Categories: Fiction Sad

Just one lick, he thought.

The dog sat in the corner of the room staring at the popsicle in his person's hand. The man was lying down with his eyes closed, and his hand had relaxed around the stick of the slowly melting treat, dribbling its sweet nectar onto the floor. He wouldn’t notice just one lick. The dog padded over with great stealth.

Eyes still closed. Just one lick.

Buddy kept his nose to the ground until the vibrant smell brought his face up to the man’s hand. He sniffed for a moment before giving it a gentle pass with his tongue, soaking in the cold and immersing himself in its rich and vigorous aroma. Just one lick, then he hurried away, back to his bed in the corner. The man remained unmoving, not bothered at all by the dog’s secret mission. Buddy was still a good boy.

He thought his name was Buddy, at least, but he wasn’t sure. Whenever a human called that name he was guaranteed to receive a snack or some gentle hand pats.

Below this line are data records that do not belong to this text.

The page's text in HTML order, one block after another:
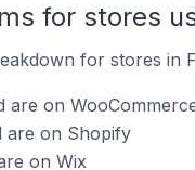
for stores
for stores in
are on
are on Shopify
on Wix
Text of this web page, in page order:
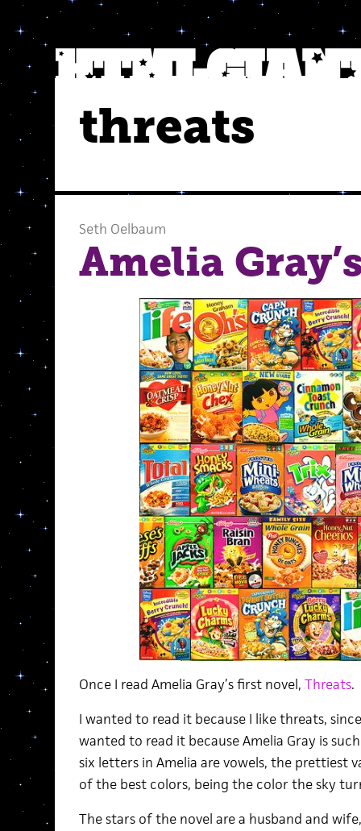
threats
Seth Oelbaum
Amelia
Once I read Amelia Gray’s first novel, Threats.
I wanted to read it because I like threats,
wanted to read it because Amelia Gray is
six letters in Amelia are vowels, the prettiest
of the best colors, being the color the sky
The stars of the novel are a husband and
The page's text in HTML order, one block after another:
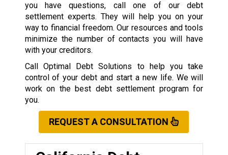
you have questions, call one of our debt
settlement experts. They will help you on your
way to financial freedom. Our resources and tools
minimize the number of contacts you will have
with your creditors.
Call Optimal Debt Solutions to help you take
control of your debt and start a new life. We will
work on the best debt settlement program for
you.
REQUEST A CONSULTATION
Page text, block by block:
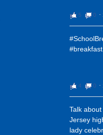
5 0 ⋅
4 0 ⋅
Talk
Jersey
lady
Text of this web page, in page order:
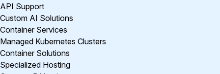
API Support
Custom AI Solutions
Container Services
Managed Kubernetes Clusters
Container Solutions
Specialized Hosting
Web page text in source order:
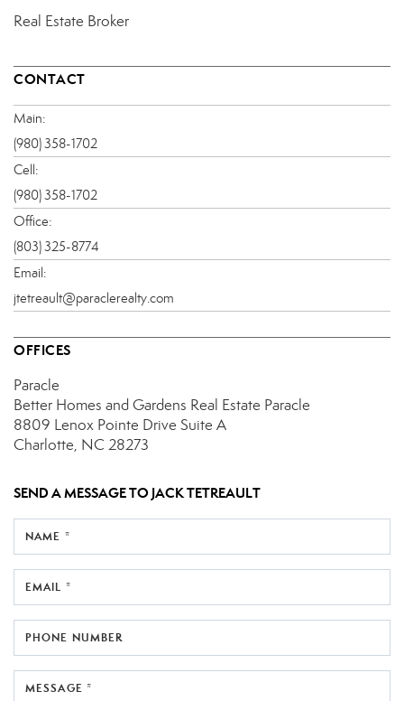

But his name could just as well be Good Boy or Yes or Treat, for those words were also accompanied by lighthearted smiles and plenty of affection. His name was definitely not Bad or No, however, as humans were always angry when saying those words. Buddy felt happy all the time, so he was sure his name had to be a happy word.

Now he was thirsty. The dog stepped out of his bed and walked into the kitchen, where he usually found his bowls. Both were empty. He lapped at the inside of one just to be sure, but all he tasted was the shiny metal at the bottom. He trotted back to the living room and sat next to his person, still lying with his eyes closed, slightly less popsicle in hand. Not wanting to be rude and wake him, Buddy left and walked into the bathroom.

A few drinks. He won’t notice.

The dog lapped up the toilet water until he no longer felt a thirst. Humans usually called him Bad Dog when he drank from the toilet, but he snuck in a few sips when he knew his person wasn’t looking. The water in the white bowl tasted much better than the water in the silver bowls anyway, so it was worth a few scoldings now and then.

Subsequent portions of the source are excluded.